There was an even bigger reaction on Twitter, where my timeline was swamped by an outpouring of Wave Mania. People were falling over themselves to sign up and show how cool they were, even though most of them had nobody to use Wave with; and even if they’d been able to use it, they had no earthly use for it. It was from Google! It was new! It was a technological miracle! It was the future, wasn’t it?

My former colleague at the Guardian, Bobbie Johnson, described it as a geekgasm.

But there’s nothing unusual about Google pushing out flops. We’ve already seen Orkut (it’s big in Brazil), Knol, Google Answers, Google Catalog, Google Lively, Google Squared, Google Viewer, Web Accelerator, Video Player, Google Health, Google Radio, Google Print Ads, the Google Directory (DMOZ) and the bought-in services Jaiku and Dodgeball. Someone less generous than I am might throw in GTalk, Google Checkout, Google Base, Google Buzz, and the awful Google Docs as well.

Do the Pundits of Silicon Valley have a collective brain-fade system that temporarily prevents them from remembering that Google keeps failing to create innovative new products or at least some decent knock-offs of other people’s successes (Facebook, Wikipedia, PayPal, Amazon, Yahoo Answers, Windows Live Messenger, Twitter, FriendFeed etc)?

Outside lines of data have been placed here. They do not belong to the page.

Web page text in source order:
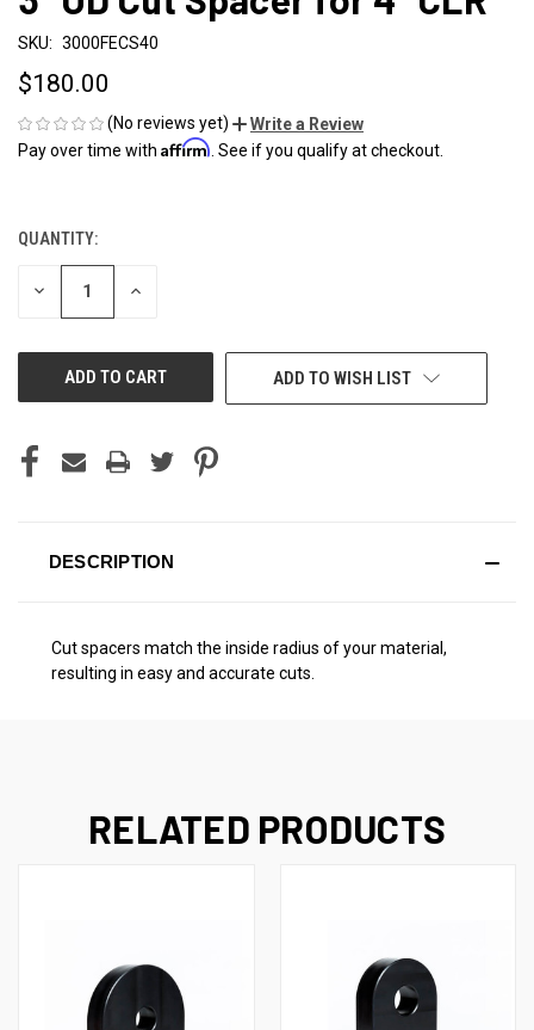
SKU: 3000FECS40
$180.00
(No reviews yet)
Write a Review
Pay over time with Affirm . See if you qualify at checkout.
CURRENT
STOCK:
QUANTITY:
DECREASE INCREASE
ADD TO WISH LIST
DESCRIPTION
Cut spacers match the inside radius of your material,
resulting in easy and accurate cuts.
RELATED PRODUCTS
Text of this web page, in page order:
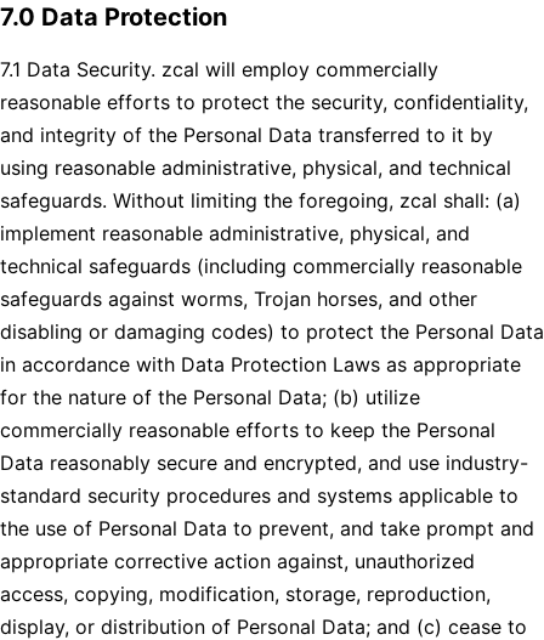
7.0 Data Protection
7.1 Data Security. zcal will employ commercially
reasonable efforts to protect the security, confidentiality,
and integrity of the Personal Data transferred to it by
using reasonable administrative, physical, and technical
safeguards. Without limiting the foregoing, zcal shall: (a)
implement reasonable administrative, physical, and
technical safeguards (including commercially reasonable
safeguards against worms, Trojan horses, and other
disabling or damaging codes) to protect the Personal Data
in accordance with Data Protection Laws as appropriate
for the nature of the Personal Data; (b) utilize
commercially reasonable efforts to keep the Personal
Data reasonably secure and encrypted, and use industry-
standard security procedures and systems applicable to
the use of Personal Data to prevent, and take prompt and
appropriate corrective action against, unauthorized
access, copying, modification, storage, reproduction,
display, or distribution of Personal Data; and (c) cease to

They seem to assume that if the ultra-smart and very rich Google guys launch something that looks good, well, it can’t possibly be bad. Of course, the reality is that every successful corporation has enjoyed (or otherwise) at least a few flops, including IBM, Microsoft, Apple, Oracle and Google. That’s life.

I’m not asking for rational skepticism at product launches -- Silicon Valley is probably too excitable for that -- but a bit less hysteria might be nice.

twitter.com/jackschofield

Update: Danny Sullivan, founder of Search Engine Land, has posted Let’s Celebrate Google’s Biggest Failures! His list includes SearchWiki, Google Notebook, and Google Page Creator, which I'd missed.